What I’d like to evaluate is the following contour integral:
$\displaystyle \lim_{R \rightarrow \infty} \int_{|z|=R}^{\ } \frac{2018z^{2018} + 2017z^{2017}}{z^{2018} + z^{2017} + 1} dz$,
So what I did is as follows:
Choose $R$ sufficiently large that inside every pole $z_i$ (except $z=\infty$) of $f(z)= \frac{2018z^{2018} + 2017z^{2017}}{z^{2018} + z^{2017} + 1} $ is contained inside the circle $|z|=R$.
And every pole $z_i$ of $f$ is a simple pole, so $Res[f(z)=\frac{g(z)}{h(z)} , z_i] = \frac{g(z_i)}{h’(z_i)}$ provided that $g(z_i) \ne 0$.(clearly which is the case.)

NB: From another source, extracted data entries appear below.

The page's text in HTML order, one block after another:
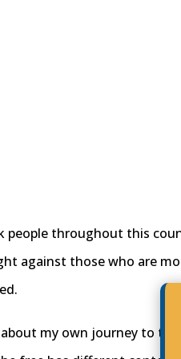
people throughout this
against those who are
about my own journey to this
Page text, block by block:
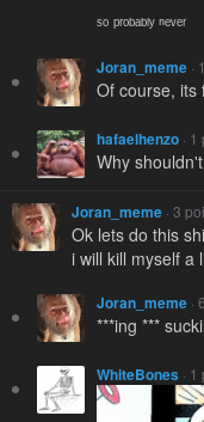
ˢᵒ ᵖʳᵒᵇᵃᵇˡʸ ⁿᵉᵛᵉʳ
Joran_meme ·
Of course, its
hafaelhenzo ·
Why
Joran_meme · 3
Ok lets do this
i will kill myself a
Joran_meme ·
***ing ***
WhiteBones ·
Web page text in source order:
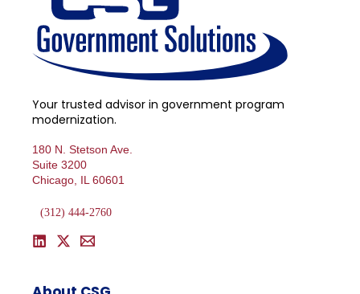
Your trusted advisor in government program
modernization.
180 N. Stetson Ave.
Suite 3200
Chicago, IL 60601
(312) 444-2760
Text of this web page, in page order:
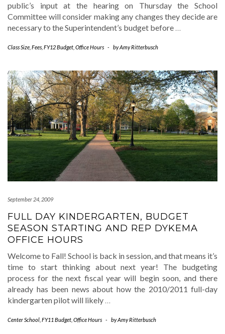
public’s input at the hearing on Thursday the School
Committee will consider making any changes they decide are
necessary to the Superintendent’s budget before …
Class Size Fees FY12 Budget Office Hours - byAmy Ritterbusch
September 24, 2009
FULL DAY KINDERGARTEN, BUDGET
SEASON STARTING AND REP DYKEMA
OFFICE HOURS
Welcome to Fall! School is back in session, and that means it’s
time to start thinking about next year! The budgeting
process for the next fiscal year will begin soon, and there
already has been news about how the 2010/2011 full-day
kindergarten pilot will likely …
Center School FY11 Budget Office Hours - byAmy Ritterbusch
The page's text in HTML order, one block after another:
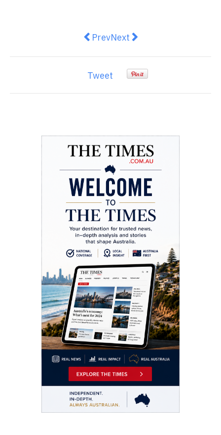
Previous article: Will Trump’s
PrevNext article: The Gaza
Next
Tweet
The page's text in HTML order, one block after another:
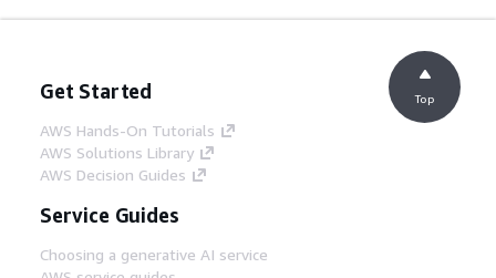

$\displaystyle Res \bigl [ \frac{g(z)}{h(z)} ; z_i \bigr ] = \frac{g(z_i)}{h’(z_i)} = \frac{2018{z_i}^{2018} + 2017{z_i}^{2017}}{2018{z_i}^{2017} + 2017{z_i}^{2016}}=z_i$.
Then the limit value of the above contour integral is
$\displaystyle 2\pi i \sum_{i=1}^{2018} Res \bigl [f(z) ; z_i\bigl ] = 2\pi i \sum_{i=1}^{2018} z_i$.
Considering $h(z)=z^{2018} + z^{2017}+1 = \prod_{i=1}^{2018} (z- z_i)$, $\sum_{i=1}^{2018} z_i = -1$,
Hence $\displaystyle \lim_{R \rightarrow \infty} \int_{|z|=R}^{\ } \frac{2018z^{2018} + 2017z^{2017}}{z^{2018} + z^{2017} + 1} dz = -2\pi i$.
Am I right? I will appreciate if you give me any comment, thank you in advance.